The main problem I have with genetic tecniques is that it is (a) solution, not the solution, nor the solution within $epsilon of accuracy. This becomes important when you are working with functions you have no idea of how they are minima-, optima- continuousness-wise.

But yeah.

Look for GECCO papers- its a big GA/GP conference.

I'll look his stuff up.

Quote:
Original post by kwatz
Quote:
Original post by Nathaniel Hammen
Tree Selection
I have a struct called ReproductionRate that I plug numbers into at the beginning of running the program. This decides how many trees will be copied, how many will be crossed over, and how many will be mutated. The ToCopy amount of trees that had the best fitness score are copied to the next generation. To select the tree that will be mutated, I pick a ToMutat number of trees randomly from all of the trees except for the ToCopy amount of trees that had the lowest fitness score. For crossing over, I use each of the best ToCross amount of trees exactly once, and select which ones are to be crossed over with which ones randomly.


Can you give these numbers in terms relative to the population size? For instance, these values are often expressed as percentages; that is, on average, X% of the total population is mutated each generation, or Y% are candidates for crossover. Expressing them this way may help tell whether they may be too high or too low.
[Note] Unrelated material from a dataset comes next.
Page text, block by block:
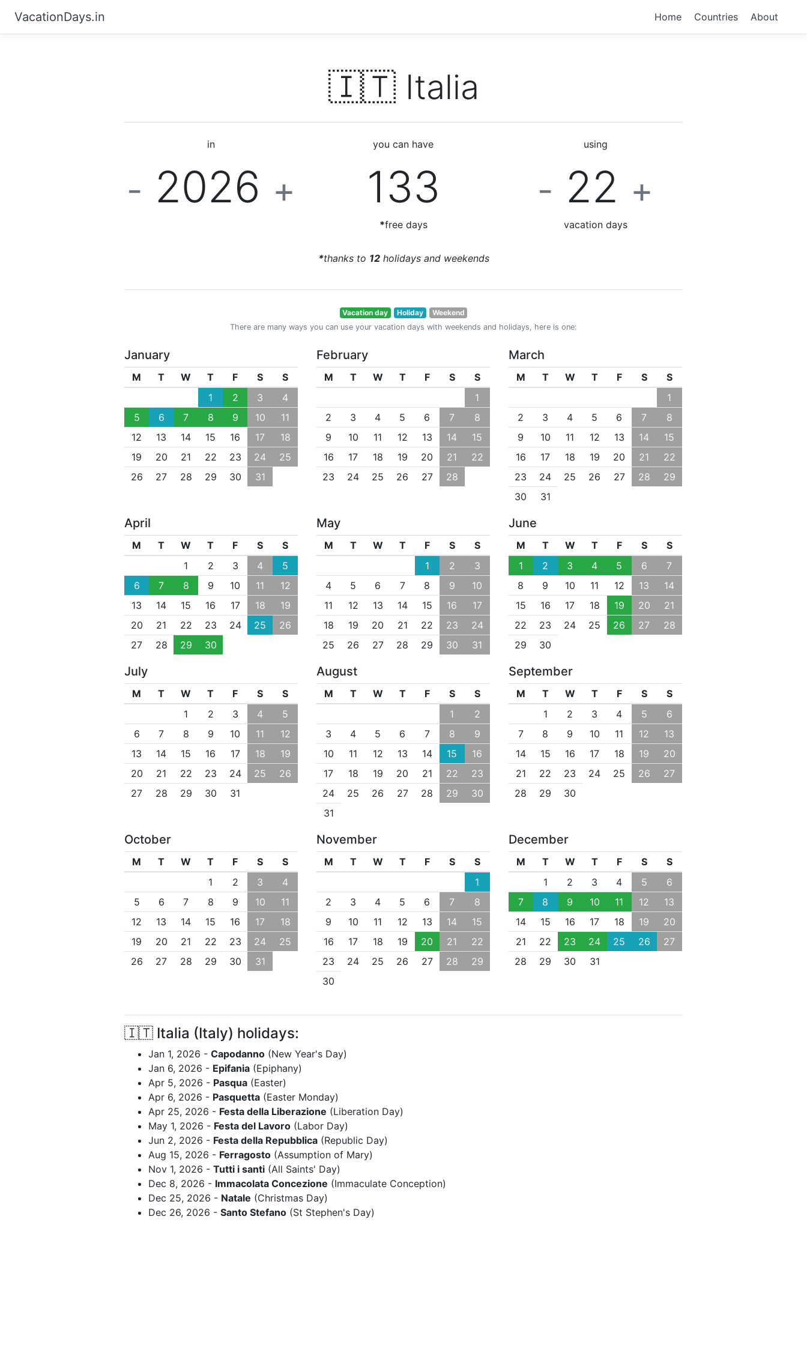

Well, as I said, I can input different numbers for these values at run-time. Usually I use 10 for Copy, 80 for Cross, and 10 for Mutat.

Quote:
Original post by kwatz
Quote:
Original post by Nathaniel Hammen
Node Selection
For both Cross Over and Mutation, I select which node to use the operation on completely randomly. I plan to change this in the future, because there are obviously more nodes near the bottom of the tree, which makes the likelyhood of a specific node being selected increases as the depth increases. This makes it so that alot of times, the node selected is on the bottom row, or just above that, which means that only three or so nodes are being crossed over or mutated.
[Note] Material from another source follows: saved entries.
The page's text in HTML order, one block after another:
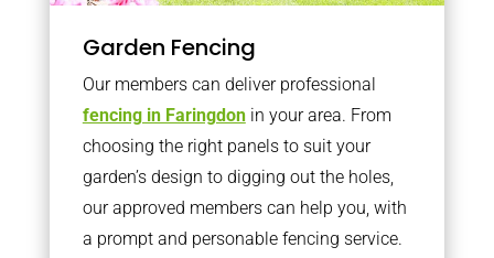
Garden Fencing
Our members can deliver professional
fencing in Faringdonin your area. From
choosing the right panels to suit your
garden’s design to digging out the holes,
our approved members can help you, with
a prompt and personable fencing service.
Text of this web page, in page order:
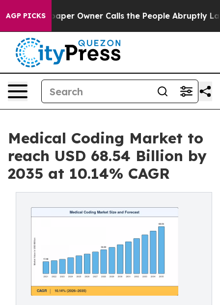
AGP PICKS
Owner Calls the People Abruptly Laid off “Simply
Medical Coding Market to
reach USD 68.54 Billion by
2035 at 10.14% CAGR
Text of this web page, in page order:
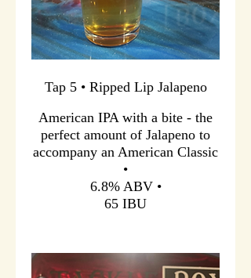
Tap 5 • Ripped Lip Jalapeno
American IPA with a bite - the
perfect amount of Jalapeno to
accompany an American Classic
•
6.8% ABV •
65 IBU
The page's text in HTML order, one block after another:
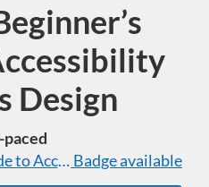
Course
Design
to Accessibility Process
Badge available
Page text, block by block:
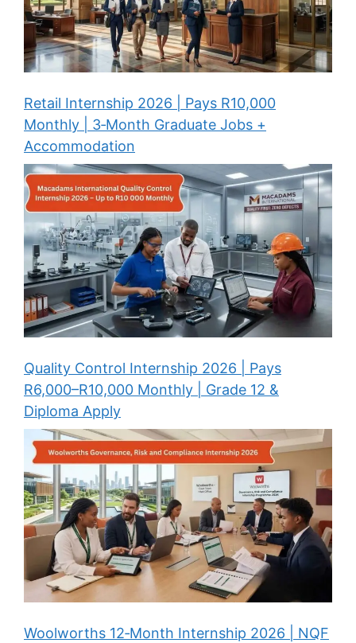
Retail Internship 2026 | Pays R10,000
Monthly | 3‑Month Graduate Jobs +
Accommodation
Quality Control Internship 2026 | Pays
R6,000–R10,000 Monthly | Grade 12 &
Diploma Apply
Woolworths 12‑Month Internship 2026 | NQF
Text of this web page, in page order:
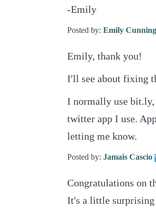
-Emily
Posted by: Emily
Emily, thank you!
I'll see about fixing
I normally use
twitter app I use.
letting me know.
Posted by: Jamais Cascio
Congratulations on
It's a little surprising
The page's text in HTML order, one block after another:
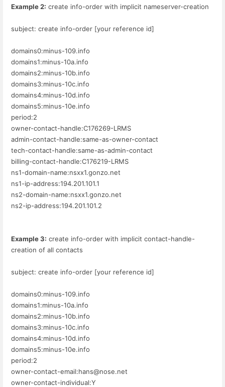
Example 2: create info-order with implicit nameserver-creation
subject: create info-order [your reference id]
domains0:minus-109.info
domains1:minus-10a.info
domains2:minus-10b.info
domains3:minus-10c.info
domains4:minus-10d.info
domains5:minus-10e.info
period:2
owner-contact-handle:C176269-LRMS
admin-contact-handle:same-as-owner-contact
tech-contact-handle:same-as-admin-contact
billing-contact-handle:C176219-LRMS
ns1-domain-name:nsxx1.gonzo.net
ns1-ip-address:194.201.101.1
ns2-domain-name:nsxx1.gonzo.net
ns2-ip-address:194.201.101.2
Example 3: create info-order with implicit contact-handle-
creation of all contacts
subject: create info-order [your reference id]
domains0:minus-109.info
domains1:minus-10a.info
domains2:minus-10b.info
domains3:minus-10c.info
domains4:minus-10d.info
domains5:minus-10e.info
period:2
owner-contact-email:hans@nose.net
owner-contact-individual:Y
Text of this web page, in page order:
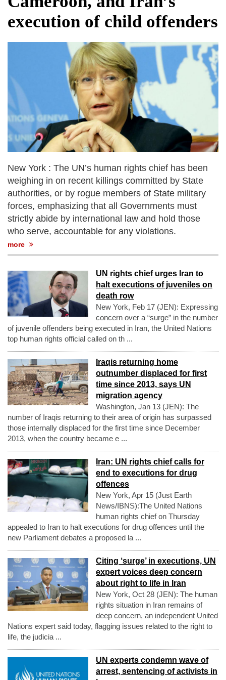
fire, five dead and 41 still missing
Elite mountaineer Nirmal 'Nimsdai' Purja
dies in Broad Peak avalanche during
execution of child offenders
New York : The UN’s human rights chief has been
weighing in on recent killings committed by State
authorities, or by rogue members of State military
forces, emphasizing that all Governments must
strictly abide by international law and hold those
who serve, accountable for any violations.
more
UN rights chief urges Iran to
halt executions of juveniles on
death row
New York, Feb 17 (JEN): Expressing
concern over a “surge” in the number
of juvenile offenders being executed in Iran, the United Nations
top human rights official called on th ...
Iraqis returning home
outnumber displaced for first
time since 2013, says UN
migration agency
Washington, Jan 13 (JEN): The
number of Iraqis returning to their area of origin has surpassed
those internally displaced for the first time since December
2013, when the country became e ...
Iran: UN rights chief calls for
end to executions for drug
offences
New York, Apr 15 (Just Earth
News/IBNS):The United Nations
human rights chief on Thursday
appealed to Iran to halt executions for drug offences until the
new Parliament debates a proposed la ...
Citing ‘surge’ in executions, UN
expert voices deep concern
about right to life in Iran
New York, Oct 28 (JEN): The human
rights situation in Iran remains of
deep concern, an independent United
Nations expert said today, flagging issues related to the right to
life, the judicia ...
UN experts condemn wave of
arrest, sentencing of activists in
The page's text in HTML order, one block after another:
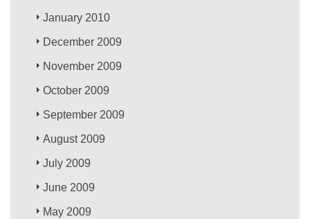
January 2010
December 2009
November 2009
October 2009
September 2009
August 2009
July 2009
June 2009
May 2009

Regarding mutation, keep in mind that it generally best serves its purpose when it has small, incremental effects. (Note "generally" - this isn't always the case) So it may not be bad thing that it tends to choose nodes with relatively few children. Changing these nodes will have fairly small effects, while changing nodes higher up in the tree will have broader effects.
On the other hand, you may or may not want the same result with crossover. While I'm not convinced that your current method is better or worse, one alternative could be to choose a level in the tree each with equal probability, then choose a node from within that level. This has the opposite problem, in a way - the root node has a much greater probability of being chosen than any one of the leaf nodes. Just something to think about.

Well then, I'll use the same method I am now for Mutation, but for Cross-Over, I'll use some sort of curve, so that it will be more likely to select nodes at a middle depth.

Quote:
Original post by kwatz
Quote:
Original post by Nathaniel Hammen
Mutation
For mutation, I delete the selected node and just build random nodes as I do when creating the tree in the first place.


Something to consider that draws on my note above would be to change only the node itself instead of removing the entire subtree and replacing it. This would require the new node to take the same number of arguments as the old node, but it's arguably a smaller change.

For some functions, such as an if statement, that function is the only one with the same number and types of inputs... No change would occur.

Quote:
Original post by kwatz
Are you able to characterize the problem you're having with your results at all? For example, is the population converging to a bad solution, or is it running for many, many generations and never producing a good solution, or perhaps some other problem?

Hmmm... I never tried to characterize it. All I know is that it always either got the answer in under 50 generations, or would never come up with anything useful. However, the never coming up with anything was pretty rare; it's just that, when it did, it ran for a longer time, before I decided to make it give up.